Dan karena manusia itu bergerak; maka bahasapun begitu (cf. Chaer, 2003; Eifring and Theil, 2005). Oleh karenanya, saya lebih sepaham dengan opini ilmuwan Turki spt. Nursi dalam menafsirkan al-Quran.

Aliran garis keras seperti Wahabbi yang kemudian "diterjemahkan" ke Indonesia secara politis oleh Hizbut Tahrir dalam kaitannya menerapkan ajaran agama dengan kekakuan benar tidak saya mengerti.

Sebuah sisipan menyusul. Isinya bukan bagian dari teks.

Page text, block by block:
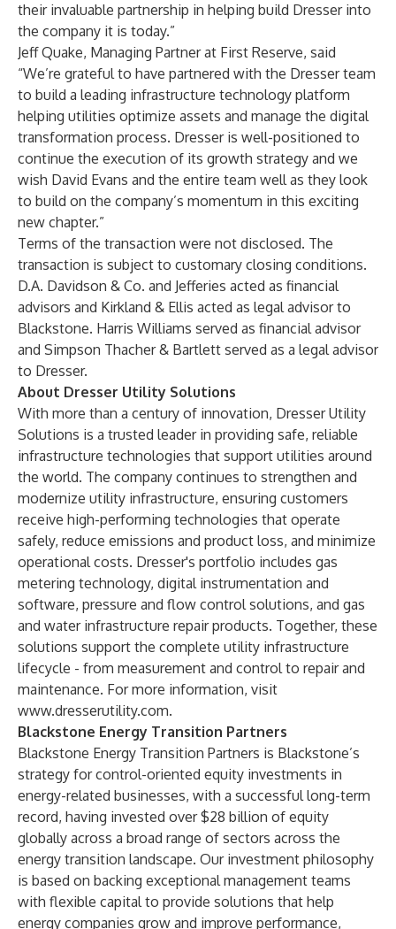
their invaluable partnership in helping build Dresser into
the company it is today.”
Jeff Quake, Managing Partner at First Reserve, said
“We’re grateful to have partnered with the Dresser team
to build a leading infrastructure technology platform
helping utilities optimize assets and manage the digital
transformation process. Dresser is well-positioned to
continue the execution of its growth strategy and we
wish David Evans and the entire team well as they look
to build on the company’s momentum in this exciting
new chapter.”
Terms of the transaction were not disclosed. The
transaction is subject to customary closing conditions.
D.A. Davidson & Co. and Jefferies acted as financial
advisors and Kirkland & Ellis acted as legal advisor to
Blackstone. Harris Williams served as financial advisor
and Simpson Thacher & Bartlett served as a legal advisor
to Dresser.
About Dresser Utility Solutions
With more than a century of innovation, Dresser Utility
Solutions is a trusted leader in providing safe, reliable
infrastructure technologies that support utilities around
the world. The company continues to strengthen and
modernize utility infrastructure, ensuring customers
receive high-performing technologies that operate
safely, reduce emissions and product loss, and minimize
operational costs. Dresser's portfolio includes gas
metering technology, digital instrumentation and
software, pressure and flow control solutions, and gas
and water infrastructure repair products. Together, these
solutions support the complete utility infrastructure
lifecycle - from measurement and control to repair and
maintenance. For more information, visit
www.dresserutility.com.
Blackstone Energy Transition Partners
Blackstone Energy Transition Partners is Blackstone’s
strategy for control-oriented equity investments in
energy-related businesses, with a successful long-term
record, having invested over $28 billion of equity
globally across a broad range of sectors across the
energy transition landscape. Our investment philosophy
is based on backing exceptional management teams
with flexible capital to provide solutions that help
energy companies grow and improve performance,
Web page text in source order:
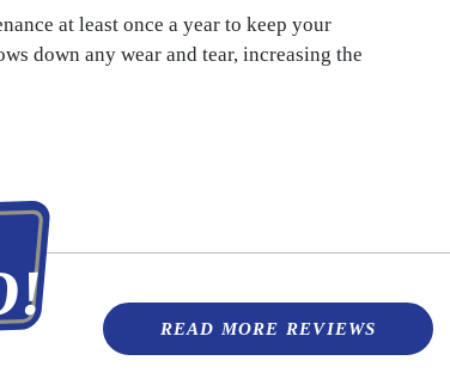
at least once a year to keep your
down any wear and tear, increasing the
READ MORE REVIEWS
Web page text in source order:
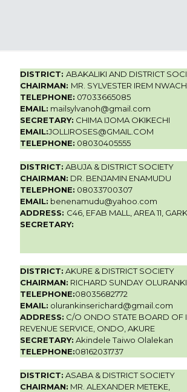
DISTRICT: ABAKALIKI AND DISTRICT
CHAIRMAN: MR. SYLVESTER IREM
TELEPHONE: 07033665085
EMAIL: mailsylvanoh@gmail.com
SECRETARY: CHIMA IJOMA OKIKECHI
EMAIL:JOLLIROSES@GMAIL.COM
TELEPHONE: 08030405555
DISTRICT: ABUJA & DISTRICT SOCIETY
CHAIRMAN: DR. BENJAMIN ENAMUDU
TELEPHONE: 08033700307
EMAIL: benenamudu@yahoo.com
ADDRESS: C46, EFAB MALL, AREA 11,
SECRETARY:
DISTRICT: AKURE & DISTRICT SOCIETY
CHAIRMAN: RICHARD SUNDAY
TELEPHONE:08035682772
EMAIL: olurankinserichard@gmail.com
ADDRESS: C/O ONDO STATE BOARD OF
REVENUE SERVICE, ONDO, AKURE
SECRETARY: Akindele Taiwo Olalekan
TELEPHONE:08162031737
DISTRICT: ASABA & DISTRICT SOCIETY
CHAIRMAN: MR. ALEXANDER METEKE,
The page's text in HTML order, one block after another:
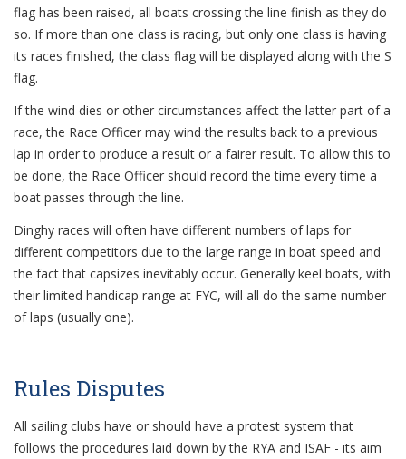
flag has been raised, all boats crossing the line finish as they do
so. If more than one class is racing, but only one class is having
its races finished, the class flag will be displayed along with the S
flag.
If the wind dies or other circumstances affect the latter part of a
race, the Race Officer may wind the results back to a previous
lap in order to produce a result or a fairer result. To allow this to
be done, the Race Officer should record the time every time a
boat passes through the line.
Dinghy races will often have different numbers of laps for
different competitors due to the large range in boat speed and
the fact that capsizes inevitably occur. Generally keel boats, with
their limited handicap range at FYC, will all do the same number
of laps (usually one).
Rules Disputes
All sailing clubs have or should have a protest system that
follows the procedures laid down by the RYA and ISAF - its aim
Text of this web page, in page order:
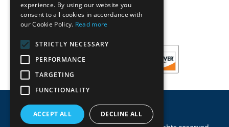
experience. By using our website you
consent to all cookies in accordance with
our Cookie Policy. Read more
STRICTLY NECESSARY
PERFORMANCE
TARGETING
FUNCTIONALITY
ACCEPT ALL DECLINE ALL
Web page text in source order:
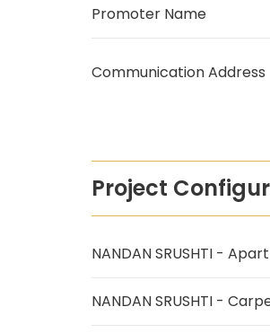
Promoter Name
Communication Address
Project
NANDAN SRUSHTI -
NANDAN SRUSHTI -
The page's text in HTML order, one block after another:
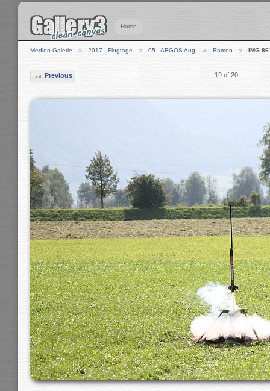
Home
Medien-Galerie 2017 - Flugtage 05 - ARGOS Aug. Ramon IMG
Previous 19 of 20
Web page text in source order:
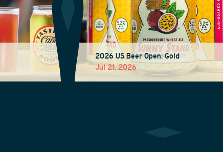
2026 US Beer Open: Gold
Jul 21, 2026
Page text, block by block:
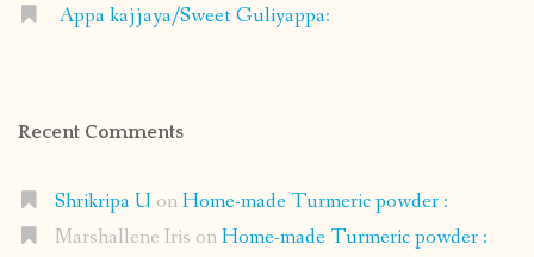
Appa kajjaya/Sweet Guliyappa:
Recent Comments
Shrikripa U onHome-made Turmeric powder :
Marshallene Iris onHome-made Turmeric powder :
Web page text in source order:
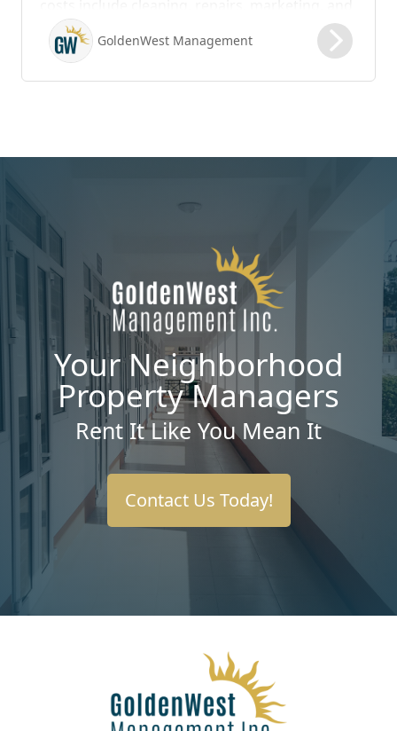
possible vacancy days, optimizing your lease
renewal process is vital to maximizing ROI.
GoldenWest Management
Your Neighborhood
Property Managers
Rent It Like You Mean It
Contact Us Today!
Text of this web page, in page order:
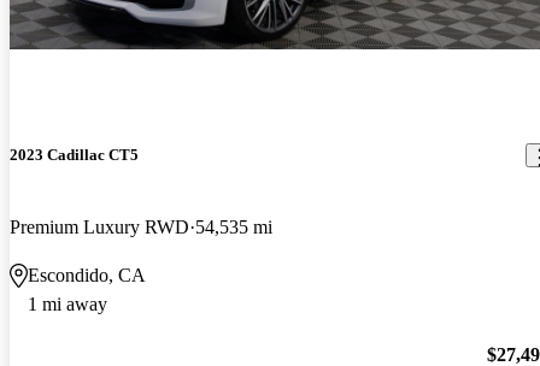
2023 Cadillac CT5
Premium Luxury RWD 54,535 mi
Escondido, CA
1 mi away
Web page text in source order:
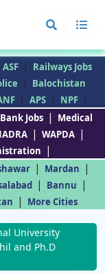
ASF | Railways Jobs
|
Balochistan
| APS | NPF |
Bank Jobs | Medical
| WAPDA |
|
| Mardan |
| Bannu |
| More Cities
University
and Ph.D
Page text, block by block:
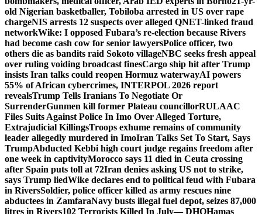
old Nigerian basketballer, Tobiloba arrested in US over rape
chargeNIS arrests 12 suspects over alleged QNET-linked fraud
networkWike: I opposed Fubara’s re-election because Rivers
had become cash cow for senior lawyersPolice officer, two
others die as bandits raid Sokoto villageNBC seeks fresh appeal
over ruling voiding broadcast finesCargo ship hit after Trump
insists Iran talks could reopen Hormuz waterwayAI powers
55% of African cybercrimes, INTERPOL 2026 report
revealsTrump Tells Iranians To Negotiate Or
SurrenderGunmen kill former Plateau councillorRULAAC
Files Suits Against Police In Imo Over Alleged Torture,
Extrajudicial KillingsTroops exhume remains of community
leader allegedly murdered in ImoIran Talks Set To Start, Says
TrumpAbducted Kebbi high court judge regains freedom after
one week in captivityMorocco says 11 died in Ceuta crossing
after Spain puts toll at 72Iran denies asking US not to strike,
says Trump liedWike declares end to political feud with Fubara
in RiversSoldier, police officer killed as army rescues nine
abductees in ZamfaraNavy busts illegal fuel depot, seizes 87,000
litres in Rivers102 Terrorists Killed In July— DHQHamas
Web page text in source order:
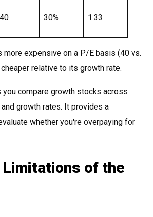
40 30% 1.33
more expensive on a P/E basis (40 vs.
relative to its growth rate.
you compare growth stocks across
growth rates. It provides a
whether you're overpaying for
of the
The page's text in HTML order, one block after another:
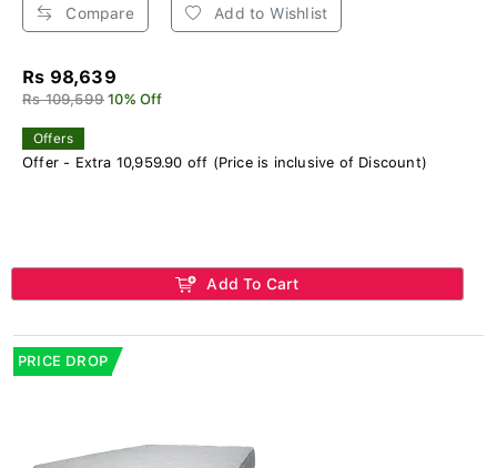
Compare Add to Wishlist
Rs 98,639
Rs 109,599 10% Off
Offers
Offer - Extra 10,959.90 off (Price is inclusive of Discount)
Add To Cart
PRICE DROP

Dimana bumi berpijak dan langit dijunjung, di situlah al-Quran menjadi pedoman. Menurut saya, konteks historis, geografis, demografis, dan antropologi tidak mungkin bisa dilepaskan begitu saja dalam menafsirkan wahyu Tuhan sehingga memungkinkan bagi wahyu-wahyu tsb. lebih fleksibel ketika memasuki alam (pikiran) yang dinamis dan luar biasa beragam. Perbedaan adalah satu dari rahmatNya. Ketidakmampuan mengatur testosteron logis ketika melahirkan vandalisme. Waktunya melemaskan otot-otot dengan berolahraga mungkin?

Rabu, 15 September 2010

OPINI - PERANG NAFSU SETAN

Satu dari empat penduduk Israel tidak beragama Yahudi (cf. Finkelstein, 2010: 47). Kenapa pemerintah Israel begitu memaksakan diri untuk disebut sebagai negara Yahudi? Berazas Pancasila, Indonesia dengan penduduk muslim terbesar di dunia saja tidak bisa disebut sebagai negara Islam. Politikus Israel yang mempertahankan zionisme sama anehnya dengan parpol "islamis" di Indonesia yang (pura-pura) mengislamkan kebinekaan. Jadi, penjajahan yang dilakukan Israel atas nama ideologi itu maksa beraaat... Bahkan bisa dibilang ideologinya itu fana. Adapun 'fait accompli' dari Israel ya penjajahannya itu sendiri; bukan ideologinya--yang dengan sendirinya meredup sejak serangan ke Gaza di tahun-tahun terakhir yang bahkan telah dikritik keras oleh orang Yahudi itu sendiri yang tinggal di AS, Kanada dan beberapa negara dari barikade barat lainnya. Keredupan zionisme sama halnya dengan islamisme yang dipraktikan melalui jalur politis yang pada akhirnya dapat menodai agama akibat sistem politik itu sendiri (band. Wahid, 2009). Politikus yang menggunakan metode sejenis bisa jadi adalah: (a) zombie penduduk Sodom Gomora yang gila perhatian; (b) si hijau super kolot; atau (c) pebisnis salah tempat. Alih-alih menyebut konflik Gaza sebagai perang ideologi; saya lebih berat 'tuk menyebutnya sebagai perang nafsu setan.

RUJUKAN
Finkelstein, Norman G. 2010. This Time We Went Too Far: Truth & Consequences of the Gaza Invasion. New York: OR Books.
Wahid, Abdurrahman. 2009. Ilusi Negara Islam: Ekspansi Gerakan Islam Transnasional di Indonesia. Jakarta: The Wahid Institute.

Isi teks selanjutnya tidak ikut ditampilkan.